Вот мы, “шестидесятники”, и оказались теми последними идеалистами, что попытались перестроить народ казармы в нечто мирное, причем так, чтобы не рухнуло все это в хаос.
Не получилось: рухнуло. Многое, но не все. Однако хаоса, бессмысленного и беспощадного, удалось все-таки избежать. Пока.
Добродетельным лекарям, которые пытались совместить боевитость с миролюбием и блеяли что-то насчет ленинских норм в партии, духовности в коммунизме и гуманности в помыслах основателей Гулага, — этим невменяемым романтикам пришлось выслушать, кто они такие. И, в частности, что пепси вкусней водки, а вторичная мифология не менее лжива, чем первичная (то есть: что Эйзенштейн не лучше Чиаурели… но кинопроблем я обещал не касаться).
Чтобы оценить перспективы той или иной мифологии, вовсе не обязательно без конца утыкаться в тот факт, что утопия есть утопия. Лучше попытаться представить себе, какова окажется геополитическая реальность наступившего века (про тысячелетие и подумать страшно): надолго ли вожделенная передышка, куда нам бежать, и не потребуются ли очередные обезболивающие химеры.

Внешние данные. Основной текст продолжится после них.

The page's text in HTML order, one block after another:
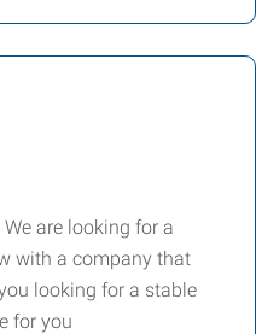
are looking for a
with a company that
looking for a stable
for you
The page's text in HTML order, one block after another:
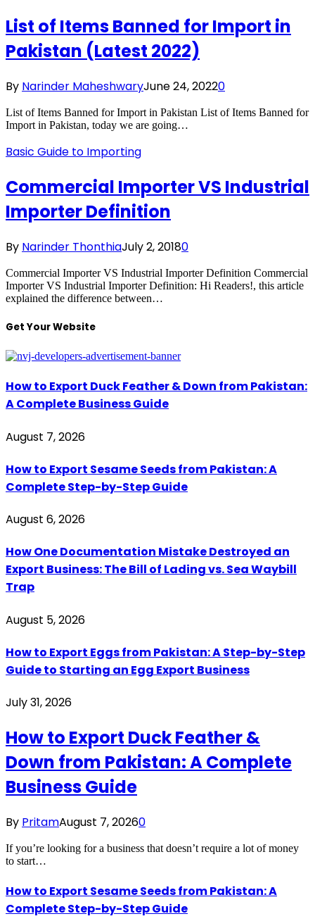
List of Items Banned for Import in
Pakistan (Latest 2022)
By Narinder MaheshwaryJune 24, 20220
List of Items Banned for Import in Pakistan List of Items Banned for
Import in Pakistan, today we are going…
Basic Guide to Importing
Commercial Importer VS Industrial
Importer Definition
By Narinder ThonthiaJuly 2, 20180
Commercial Importer VS Industrial Importer Definition Commercial
Importer VS Industrial Importer Definition: Hi Readers!, this article
explained the difference between…
Get Your Website
How to Export Duck Feather & Down from Pakistan:
A Complete Business Guide
August 7, 2026
How to Export Sesame Seeds from Pakistan: A
Complete Step-by-Step Guide
August 6, 2026
How One Documentation Mistake Destroyed an
Export Business: The Bill of Lading vs. Sea Waybill
Trap
August 5, 2026
How to Export Eggs from Pakistan: A Step-by-Step
Guide to Starting an Egg Export Business
July 31, 2026
How to Export Duck Feather &
Down from Pakistan: A Complete
Business Guide
By PritamAugust 7, 20260
If you’re looking for a business that doesn’t require a lot of money
to start…
How to Export Sesame Seeds from Pakistan: A
Complete Step-by-Step Guide
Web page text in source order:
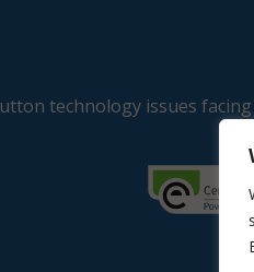
technology issues
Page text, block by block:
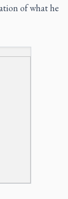
of what he

Если потребуются, то выстроят их из чего угодно. Только бы нашлись очередные “шестидесятники”, или еще какие-нибудь яйцеголовые умники. Не получится сварганить пятый сон Веры Павловны — сварганим дубль американской мечты, по типу того, как это удалось “саквояжникам”-северянам в пику их оппонентам, стряпавшим земной рай средь маисовых полей Юга.

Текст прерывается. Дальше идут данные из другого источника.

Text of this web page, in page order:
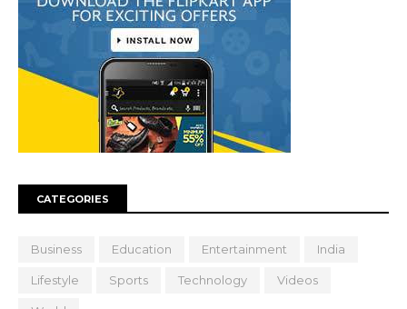
CATEGORIES
Business Education Entertainment India
Lifestyle Sports Technology Videos
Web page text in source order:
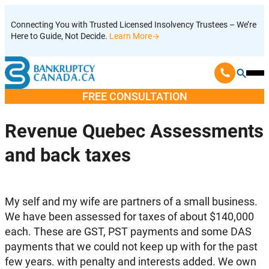
to
content
Connecting You with Trusted Licensed Insolvency Trustees – We’re
Here to Guide, Not Decide. Learn More
FREE CONSULTATION
Revenue Quebec Assessments
and back taxes
My self and my wife are partners of a small business.
We have been assessed for taxes of about $140,000
each. These are GST, PST payments and some DAS
payments that we could not keep up with for the past
few years. with penalty and interests added. We own
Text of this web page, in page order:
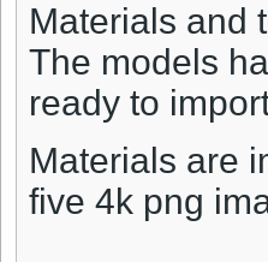
Materials and
The models
ready to
Materials are
five 4k png

Вовсе ведь не обязательно воспевать барак и зону. Можно и в бараке “навести мещанский уют, расстелить плюшевые скатерти, повесить тюлевые занавески, поставить на окне герань и жить, жить, жить…” — Это я цитирую то, что углядел Тимофеевский-младший в фильмах Гр.Александрова, незаметно учившего нас “жить, а не только строить коммунизм”.
Сейчас, правда, фактура уже несколько иная, чем в мечтах 1989 года. “Парней в джинсах” потеснили парни в кожанках; под плюшевой скатертью можно обнаружить мину, на месте барака выстроен небоскреб, в который готов врезаться смертник, науськанный миллиардером из нефтяного рая, и перед самой благополучной демократией Запада встает дилемма: додавить гидру сейчас в Багдаде или давить ее потом у Потомака.

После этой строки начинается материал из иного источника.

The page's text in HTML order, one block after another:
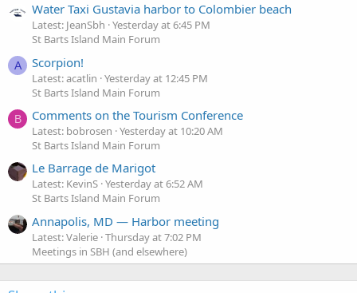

Не пора ли звать романтиков, идеалистов, утопистов, идолопоклонников и прочих “шестидесятников”?
Я вовсе не хочу подначивать Тимофеевского-младшего, которого давно знаю и высоко ценю за талант. Я говорю о той понятной грусти, с которой мое поколение осознает конец своей эпохи. Иногда и впрямь хочется юркнуть в Машину Времени и рвануть куда-нибудь…. А то живешь, как среди пришельцев.
Да, так вот: еду я как-то в метро и думаю: взгляну-ка сейчас на то существо в шлеме и с рюкзачком, которое стоит рядом, — а это марсианин.
Оборачиваюсь и вижу: выкатывает на меня изо рта это существо антенну в виде огромного белого пузыря.
Я чуть не рехнулся, пока сообразил, что это дутая жвачка.